Given the following class:
public class GenClass<T>
{
private List<T> ItemsList {get;set;}
public Predicate<T> SomeCondition {get;set;}
public bool UsePredicate {get;set;}
public List<T> Items
{
get { //CODE Goes here; }
}
}
I need a way for the list to use the SomeConditionPredicate and return only the items than match the condition, but only if the bool UsePredicate is true. I know I can just use LINQ for this, the problem is that everytime I query with LINQ I get a different instance of an IEnumerable, and this needs to be a property, therefore I need to be able to access the same instance of the List from outside the class, because I will be adding and removing items from it, and I cannot do that with the result of a .Where, for example.

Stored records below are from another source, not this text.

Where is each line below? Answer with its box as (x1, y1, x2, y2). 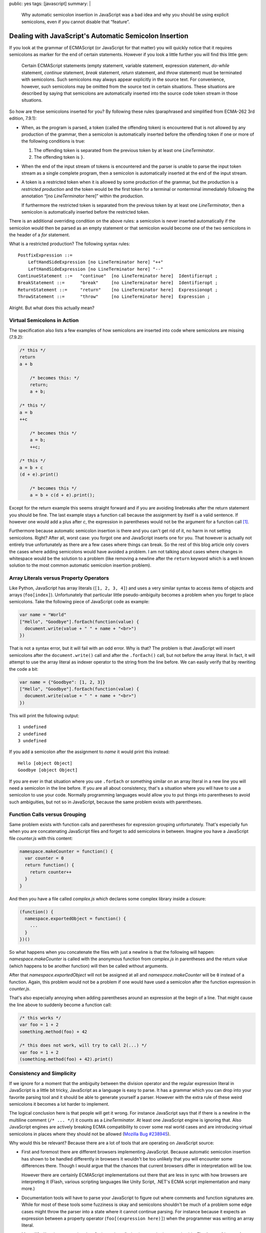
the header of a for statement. (9, 232, 70, 238)
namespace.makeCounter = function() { (19, 848, 113, 854)
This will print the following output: (9, 713, 80, 719)
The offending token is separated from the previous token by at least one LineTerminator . (33, 147, 215, 153)
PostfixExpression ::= (18, 252, 73, 258)
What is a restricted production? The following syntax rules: (9, 241, 130, 247)
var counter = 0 (25, 855, 64, 861)
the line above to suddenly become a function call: (9, 1002, 112, 1008)
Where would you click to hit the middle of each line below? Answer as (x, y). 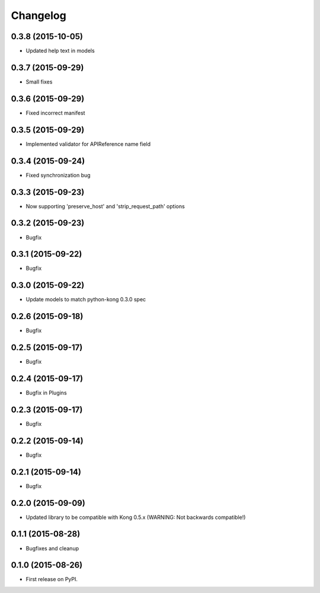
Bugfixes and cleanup (52, 548)
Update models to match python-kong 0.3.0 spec (86, 299)
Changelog (39, 15)
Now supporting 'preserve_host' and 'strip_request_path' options (105, 206)
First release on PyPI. (52, 579)
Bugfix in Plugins (47, 393)
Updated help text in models (60, 51)
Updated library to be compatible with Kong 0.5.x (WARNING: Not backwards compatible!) (136, 517)
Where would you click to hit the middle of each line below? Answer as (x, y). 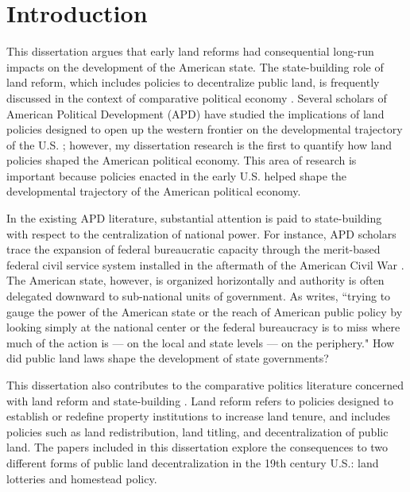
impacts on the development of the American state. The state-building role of (195, 66)
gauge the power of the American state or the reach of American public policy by (205, 311)
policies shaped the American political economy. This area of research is (182, 160)
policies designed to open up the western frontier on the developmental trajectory (205, 129)
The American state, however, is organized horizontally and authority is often (195, 280)
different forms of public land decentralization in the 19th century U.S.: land (193, 462)
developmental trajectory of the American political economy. (154, 191)
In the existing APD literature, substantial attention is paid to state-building (194, 218)
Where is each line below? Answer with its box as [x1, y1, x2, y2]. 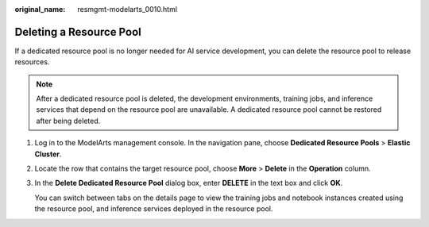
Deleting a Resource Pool [14, 25, 142, 39]
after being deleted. [36, 116, 101, 125]
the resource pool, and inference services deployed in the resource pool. [34, 204, 273, 214]
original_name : [14, 5, 66, 13]
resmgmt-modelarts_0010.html [77, 5, 178, 13]
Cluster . [34, 149, 62, 159]
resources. [14, 57, 50, 67]

I was thinking of a custom IList<T>, but I’m not really sure how to do that.
You have a conceptual problem here. If it is the same instance, how is it supposed to filter by the condition? The reason why LINQ returns a new enumeration on every call is that it runs the query “live”, and multiple queries have to be independent.
That said, you probably shouldn’t have to rely on the property returning the same reference each time. If you rely on the instance being the same, what do you expect to happen when/if someone changes the predicate?
And how is adding or removing items supposed to work/act on a filtered list? If you add an item that would be filtered out, what happens?